My heart, first of all, immediately sunk and my thoughts and prayers go out to all of the innocent (victims) and their families who lost their lives while trying to enjoy a night at the biggest movie night of the year. Many people are trying to put an explanation to why or how this has happened. Was it influenced by a one-page scene from the 1986 Dark Knight Returns graphic novel by Frank Miller? The story of a conflicted young man, who was being influenced by his pastor that rock 'n' roll music by Zeplin was the work of the devil and who was recently fired from his job due to the response of one of the customers not taking kindly to his evangelization, and who after reflecting on his stresses decided to walk into a porn movie theatre and open fire into the crowd, killing three people. Ironically, the fictional news commentary blamed the shooters actions on the influence of Batman. I believe that Frank Miller was implying that society is always looking for someone or something to blame for tragic events such as the one he used for his story, but in perspective, it was the culprit himself who had emotional instability and acted upon his own inability to cope with his personal stresses rationally.

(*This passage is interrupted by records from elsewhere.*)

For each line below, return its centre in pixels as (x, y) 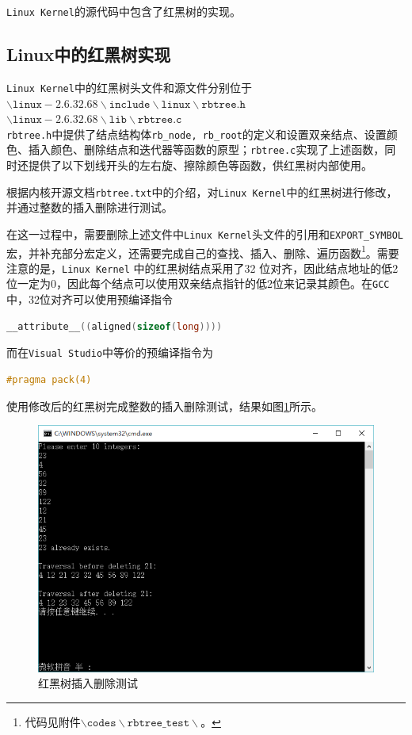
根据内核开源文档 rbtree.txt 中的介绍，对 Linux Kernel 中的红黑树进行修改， (202, 191)
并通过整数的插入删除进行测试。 (90, 207)
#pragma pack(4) (49, 379)
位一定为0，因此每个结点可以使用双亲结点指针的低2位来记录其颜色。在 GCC (198, 283)
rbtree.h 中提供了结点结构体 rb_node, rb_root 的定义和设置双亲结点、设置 (196, 134)
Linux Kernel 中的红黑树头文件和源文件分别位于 (129, 87)
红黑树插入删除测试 (88, 683)
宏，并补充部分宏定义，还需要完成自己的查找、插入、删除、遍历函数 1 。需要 (203, 251)
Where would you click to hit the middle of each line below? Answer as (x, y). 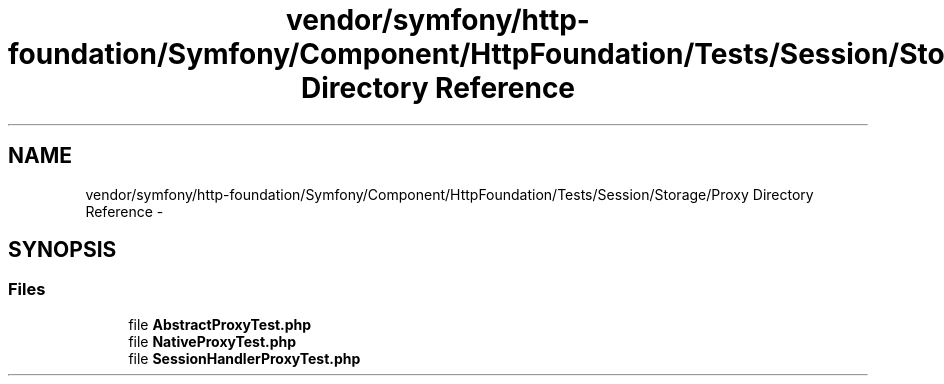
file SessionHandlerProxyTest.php (244, 358)
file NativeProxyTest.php (212, 341)
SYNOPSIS (62, 250)
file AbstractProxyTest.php (220, 324)

This page from this story is drawing many similarities to what happened so recently in Aurora, CO. Are comic books to blame for this situation?  I strongly say "no." This comic came out over 26 years ago, two years before shooter James Holmes was even born. Yes, he may have read the "Dark Knight Returns" which has that one-page similar scene and yes, he did dress and act similar to how the movie villain, Bane operates in the "Dark Knight Rises" but there are so many other people that have done similar things and much worse that have never picked up a comic book to read in their life. This situation is of a man who has clearly gone crazy, who may have been a Batman fan. This does not make every person who reads comics at risk to go and buy guns, tear gas bombs and movie tickets to go see how they can make their favorite comic book stories come to life. The bottom line is that there is going to be unstable people out there that will lose touch with reality and do something extreme like this on a rare occasion. Thank God these events happen so seldom in reality and when they do they are a tragedy that every rational person sees as wrong and horrible. As long as we realize that this person is a sick person and that the only thing needed is to get him removed from the masses, and more so the help he needs to cure him of whatever mental illness that made him want to see the world burn in front of his very eyes.

So please, if you have kids who are reading violent comics or playing violent video games, instead of banning them from playing them or requiring them to throw them all away, do something much more proactive and talk to them about this situation. Ask them what they think about it. Ask them how it has impacted them. Ask them what they would have done in that situation. Teach them how to stay safe, most of all be sure to teach them yourself why what happened there is so wrong and how it is not "the norm" for a person to act like that. As terrible as this situation is, it is a good time to talk to and learn to teach people about how to think things through rationally and make good decisions in stressful situations to help keep situations like the one in Aurora to be an anomaly not the norm.